**About this exercise:** Please copy each line from the entries that contains the string "jako".

======== The data

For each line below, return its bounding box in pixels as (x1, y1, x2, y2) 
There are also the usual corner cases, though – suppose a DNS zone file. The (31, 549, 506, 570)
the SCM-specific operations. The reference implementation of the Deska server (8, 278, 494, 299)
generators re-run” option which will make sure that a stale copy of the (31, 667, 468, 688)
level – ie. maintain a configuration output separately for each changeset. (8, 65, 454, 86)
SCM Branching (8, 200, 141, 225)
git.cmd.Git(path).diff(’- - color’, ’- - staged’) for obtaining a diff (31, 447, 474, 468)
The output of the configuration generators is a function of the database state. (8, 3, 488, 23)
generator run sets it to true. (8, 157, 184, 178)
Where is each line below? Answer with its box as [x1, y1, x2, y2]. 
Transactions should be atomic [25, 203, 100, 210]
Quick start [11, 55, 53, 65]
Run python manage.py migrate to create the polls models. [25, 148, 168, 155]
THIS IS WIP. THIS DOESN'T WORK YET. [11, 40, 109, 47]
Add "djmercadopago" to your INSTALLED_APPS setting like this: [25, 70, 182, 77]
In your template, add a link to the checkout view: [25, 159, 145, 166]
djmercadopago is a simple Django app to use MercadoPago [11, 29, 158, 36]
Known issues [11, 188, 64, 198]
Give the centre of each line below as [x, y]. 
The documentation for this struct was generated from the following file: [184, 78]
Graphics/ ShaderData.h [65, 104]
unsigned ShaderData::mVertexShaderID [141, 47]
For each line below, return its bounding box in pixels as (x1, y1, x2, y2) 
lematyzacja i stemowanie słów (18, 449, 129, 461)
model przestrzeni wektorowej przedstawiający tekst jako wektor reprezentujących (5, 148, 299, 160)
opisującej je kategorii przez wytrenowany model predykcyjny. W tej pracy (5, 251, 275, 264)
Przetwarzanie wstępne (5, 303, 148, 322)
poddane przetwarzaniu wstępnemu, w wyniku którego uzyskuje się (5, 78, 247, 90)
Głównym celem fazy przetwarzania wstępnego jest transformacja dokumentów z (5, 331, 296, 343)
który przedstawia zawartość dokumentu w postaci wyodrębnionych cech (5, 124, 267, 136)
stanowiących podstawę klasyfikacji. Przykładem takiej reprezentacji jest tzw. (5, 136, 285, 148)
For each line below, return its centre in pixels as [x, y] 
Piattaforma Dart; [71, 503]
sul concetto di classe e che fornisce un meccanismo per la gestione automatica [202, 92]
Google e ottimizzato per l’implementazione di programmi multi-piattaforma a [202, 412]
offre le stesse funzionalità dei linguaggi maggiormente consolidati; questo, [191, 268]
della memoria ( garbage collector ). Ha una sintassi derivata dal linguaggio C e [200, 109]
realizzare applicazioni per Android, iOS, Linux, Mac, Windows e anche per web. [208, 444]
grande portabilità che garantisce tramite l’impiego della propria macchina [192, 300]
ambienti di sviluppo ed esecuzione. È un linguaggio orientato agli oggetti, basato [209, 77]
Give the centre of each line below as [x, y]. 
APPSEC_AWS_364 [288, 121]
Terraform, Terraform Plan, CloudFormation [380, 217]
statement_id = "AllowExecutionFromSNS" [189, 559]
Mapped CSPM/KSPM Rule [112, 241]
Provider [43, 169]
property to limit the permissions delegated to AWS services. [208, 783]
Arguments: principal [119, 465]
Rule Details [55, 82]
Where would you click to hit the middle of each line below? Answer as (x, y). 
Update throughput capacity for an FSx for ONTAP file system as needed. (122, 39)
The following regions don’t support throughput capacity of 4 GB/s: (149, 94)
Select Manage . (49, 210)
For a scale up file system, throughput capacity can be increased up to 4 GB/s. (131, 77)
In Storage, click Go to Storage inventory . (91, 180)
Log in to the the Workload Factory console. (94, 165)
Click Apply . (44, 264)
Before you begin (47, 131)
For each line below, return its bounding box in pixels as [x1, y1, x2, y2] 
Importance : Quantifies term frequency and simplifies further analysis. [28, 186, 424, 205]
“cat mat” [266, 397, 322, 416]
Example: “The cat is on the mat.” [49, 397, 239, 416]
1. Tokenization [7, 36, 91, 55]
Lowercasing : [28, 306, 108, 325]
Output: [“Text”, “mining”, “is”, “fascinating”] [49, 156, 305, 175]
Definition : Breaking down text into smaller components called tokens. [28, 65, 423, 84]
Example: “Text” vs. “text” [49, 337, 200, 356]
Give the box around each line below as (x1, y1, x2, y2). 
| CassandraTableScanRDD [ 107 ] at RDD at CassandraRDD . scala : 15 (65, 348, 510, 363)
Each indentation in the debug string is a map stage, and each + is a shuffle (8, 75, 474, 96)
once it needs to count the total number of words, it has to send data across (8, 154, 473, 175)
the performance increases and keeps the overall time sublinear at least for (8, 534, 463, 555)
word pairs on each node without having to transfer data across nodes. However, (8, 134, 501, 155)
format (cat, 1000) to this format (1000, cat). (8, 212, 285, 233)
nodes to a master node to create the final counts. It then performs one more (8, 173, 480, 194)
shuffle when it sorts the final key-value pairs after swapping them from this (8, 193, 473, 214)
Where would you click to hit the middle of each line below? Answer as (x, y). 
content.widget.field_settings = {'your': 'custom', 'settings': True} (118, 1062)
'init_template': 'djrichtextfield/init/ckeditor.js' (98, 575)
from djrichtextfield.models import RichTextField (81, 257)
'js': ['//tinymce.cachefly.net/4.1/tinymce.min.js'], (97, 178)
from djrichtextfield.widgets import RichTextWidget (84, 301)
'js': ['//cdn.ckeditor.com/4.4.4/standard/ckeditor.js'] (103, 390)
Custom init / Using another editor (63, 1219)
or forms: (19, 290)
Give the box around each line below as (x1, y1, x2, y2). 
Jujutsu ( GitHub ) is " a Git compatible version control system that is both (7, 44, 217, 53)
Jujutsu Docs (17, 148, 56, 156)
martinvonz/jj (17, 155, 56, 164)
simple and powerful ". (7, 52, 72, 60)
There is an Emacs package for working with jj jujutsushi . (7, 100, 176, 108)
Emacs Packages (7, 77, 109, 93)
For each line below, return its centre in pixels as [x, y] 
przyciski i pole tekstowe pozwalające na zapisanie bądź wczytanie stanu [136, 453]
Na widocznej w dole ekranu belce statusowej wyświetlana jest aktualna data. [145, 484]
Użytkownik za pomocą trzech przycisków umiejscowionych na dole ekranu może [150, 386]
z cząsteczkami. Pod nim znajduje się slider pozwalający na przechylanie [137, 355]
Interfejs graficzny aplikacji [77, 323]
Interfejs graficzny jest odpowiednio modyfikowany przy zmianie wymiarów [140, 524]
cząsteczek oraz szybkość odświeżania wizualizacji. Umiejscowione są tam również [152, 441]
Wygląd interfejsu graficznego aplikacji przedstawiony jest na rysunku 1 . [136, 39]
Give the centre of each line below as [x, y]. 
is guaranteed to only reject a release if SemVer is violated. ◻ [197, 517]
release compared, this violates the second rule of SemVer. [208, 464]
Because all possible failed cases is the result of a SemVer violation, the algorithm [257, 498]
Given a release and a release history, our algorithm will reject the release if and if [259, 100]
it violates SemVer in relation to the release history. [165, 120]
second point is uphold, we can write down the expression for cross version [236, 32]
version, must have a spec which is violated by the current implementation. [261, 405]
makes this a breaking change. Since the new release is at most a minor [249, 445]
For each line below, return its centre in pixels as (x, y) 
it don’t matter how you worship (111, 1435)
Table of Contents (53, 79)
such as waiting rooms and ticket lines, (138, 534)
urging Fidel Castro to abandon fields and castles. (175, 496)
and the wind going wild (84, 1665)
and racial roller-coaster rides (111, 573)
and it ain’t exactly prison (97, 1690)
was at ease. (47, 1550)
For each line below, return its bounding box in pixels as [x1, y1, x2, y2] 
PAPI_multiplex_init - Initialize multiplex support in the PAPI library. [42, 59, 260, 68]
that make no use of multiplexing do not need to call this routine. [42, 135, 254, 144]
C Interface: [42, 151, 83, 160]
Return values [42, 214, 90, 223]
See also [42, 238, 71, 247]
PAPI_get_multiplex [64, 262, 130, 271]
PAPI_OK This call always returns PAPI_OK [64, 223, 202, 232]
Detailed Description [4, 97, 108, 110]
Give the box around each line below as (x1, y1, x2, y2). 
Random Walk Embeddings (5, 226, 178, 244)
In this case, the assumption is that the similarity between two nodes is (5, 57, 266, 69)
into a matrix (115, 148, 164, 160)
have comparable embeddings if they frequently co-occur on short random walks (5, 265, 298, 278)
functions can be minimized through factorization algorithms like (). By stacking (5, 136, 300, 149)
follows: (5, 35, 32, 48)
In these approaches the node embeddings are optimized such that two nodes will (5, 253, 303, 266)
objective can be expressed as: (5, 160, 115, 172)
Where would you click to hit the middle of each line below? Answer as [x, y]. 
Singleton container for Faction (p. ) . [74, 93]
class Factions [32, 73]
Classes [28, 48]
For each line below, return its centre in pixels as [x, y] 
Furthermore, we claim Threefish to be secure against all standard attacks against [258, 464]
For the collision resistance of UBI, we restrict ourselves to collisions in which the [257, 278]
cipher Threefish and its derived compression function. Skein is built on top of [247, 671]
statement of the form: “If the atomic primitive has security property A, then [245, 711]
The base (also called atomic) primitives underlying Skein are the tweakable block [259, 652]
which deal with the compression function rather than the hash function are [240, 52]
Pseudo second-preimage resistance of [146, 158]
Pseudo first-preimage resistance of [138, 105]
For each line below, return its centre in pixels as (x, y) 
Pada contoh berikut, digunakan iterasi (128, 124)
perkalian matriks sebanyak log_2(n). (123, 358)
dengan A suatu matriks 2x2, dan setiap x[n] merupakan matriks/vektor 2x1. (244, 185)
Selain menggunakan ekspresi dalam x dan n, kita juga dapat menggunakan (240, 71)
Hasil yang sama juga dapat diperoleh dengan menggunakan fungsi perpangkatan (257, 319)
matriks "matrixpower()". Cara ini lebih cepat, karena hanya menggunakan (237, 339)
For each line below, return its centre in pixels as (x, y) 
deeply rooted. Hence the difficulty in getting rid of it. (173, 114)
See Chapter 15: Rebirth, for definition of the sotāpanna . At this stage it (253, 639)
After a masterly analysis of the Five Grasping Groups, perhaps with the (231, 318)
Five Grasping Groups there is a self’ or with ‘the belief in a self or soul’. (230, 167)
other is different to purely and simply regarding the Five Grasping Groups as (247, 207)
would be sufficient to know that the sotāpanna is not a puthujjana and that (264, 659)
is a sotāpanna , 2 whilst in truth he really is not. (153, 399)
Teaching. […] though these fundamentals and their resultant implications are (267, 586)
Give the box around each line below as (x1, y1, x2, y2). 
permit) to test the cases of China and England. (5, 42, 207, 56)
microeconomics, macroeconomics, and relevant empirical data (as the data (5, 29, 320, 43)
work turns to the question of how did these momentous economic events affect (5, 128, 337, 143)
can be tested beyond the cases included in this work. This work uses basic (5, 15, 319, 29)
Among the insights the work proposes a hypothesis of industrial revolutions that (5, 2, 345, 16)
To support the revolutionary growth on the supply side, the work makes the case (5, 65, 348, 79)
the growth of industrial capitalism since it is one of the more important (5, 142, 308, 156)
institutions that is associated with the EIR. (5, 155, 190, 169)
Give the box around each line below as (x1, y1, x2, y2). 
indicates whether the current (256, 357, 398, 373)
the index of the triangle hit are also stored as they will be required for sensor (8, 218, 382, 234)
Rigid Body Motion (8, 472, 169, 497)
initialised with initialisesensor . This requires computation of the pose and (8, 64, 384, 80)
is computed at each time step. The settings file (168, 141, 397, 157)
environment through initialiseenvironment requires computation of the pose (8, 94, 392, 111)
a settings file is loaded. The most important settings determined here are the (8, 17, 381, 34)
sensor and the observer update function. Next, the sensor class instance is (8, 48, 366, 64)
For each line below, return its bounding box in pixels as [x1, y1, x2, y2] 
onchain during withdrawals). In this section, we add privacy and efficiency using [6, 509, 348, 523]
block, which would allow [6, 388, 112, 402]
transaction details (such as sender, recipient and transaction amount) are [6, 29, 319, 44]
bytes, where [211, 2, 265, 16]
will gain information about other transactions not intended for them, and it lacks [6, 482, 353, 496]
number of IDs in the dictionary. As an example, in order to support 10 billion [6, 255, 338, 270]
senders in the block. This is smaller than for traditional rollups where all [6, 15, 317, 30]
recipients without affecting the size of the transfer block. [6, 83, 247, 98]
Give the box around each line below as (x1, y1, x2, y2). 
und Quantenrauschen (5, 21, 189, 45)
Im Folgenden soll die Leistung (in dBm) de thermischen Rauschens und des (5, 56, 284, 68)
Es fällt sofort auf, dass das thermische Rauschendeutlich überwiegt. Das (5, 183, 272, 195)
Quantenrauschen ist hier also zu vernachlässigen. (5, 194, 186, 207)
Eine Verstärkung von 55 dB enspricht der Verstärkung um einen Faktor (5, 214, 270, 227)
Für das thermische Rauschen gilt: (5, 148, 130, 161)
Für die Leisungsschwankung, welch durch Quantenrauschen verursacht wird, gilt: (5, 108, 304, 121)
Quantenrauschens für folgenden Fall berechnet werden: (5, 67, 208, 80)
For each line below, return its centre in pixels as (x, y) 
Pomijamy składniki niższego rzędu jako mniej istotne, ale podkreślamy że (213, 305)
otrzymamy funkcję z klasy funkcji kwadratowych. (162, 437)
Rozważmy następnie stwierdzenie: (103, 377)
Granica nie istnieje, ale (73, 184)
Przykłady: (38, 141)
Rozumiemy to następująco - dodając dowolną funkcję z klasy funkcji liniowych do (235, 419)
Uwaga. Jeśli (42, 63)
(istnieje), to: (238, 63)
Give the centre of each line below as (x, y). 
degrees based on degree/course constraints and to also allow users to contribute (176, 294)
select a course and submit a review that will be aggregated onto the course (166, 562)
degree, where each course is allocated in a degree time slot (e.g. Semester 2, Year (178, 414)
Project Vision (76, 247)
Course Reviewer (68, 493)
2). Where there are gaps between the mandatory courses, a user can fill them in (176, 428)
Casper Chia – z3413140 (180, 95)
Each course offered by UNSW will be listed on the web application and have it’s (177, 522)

================

**Answer box:**
model przestrzeni wektorowej przedstawiający tekst jako wektor reprezentujących (5, 148, 299, 160)
Pomijamy składniki niższego rzędu jako mniej istotne, ale podkreślamy że (213, 305)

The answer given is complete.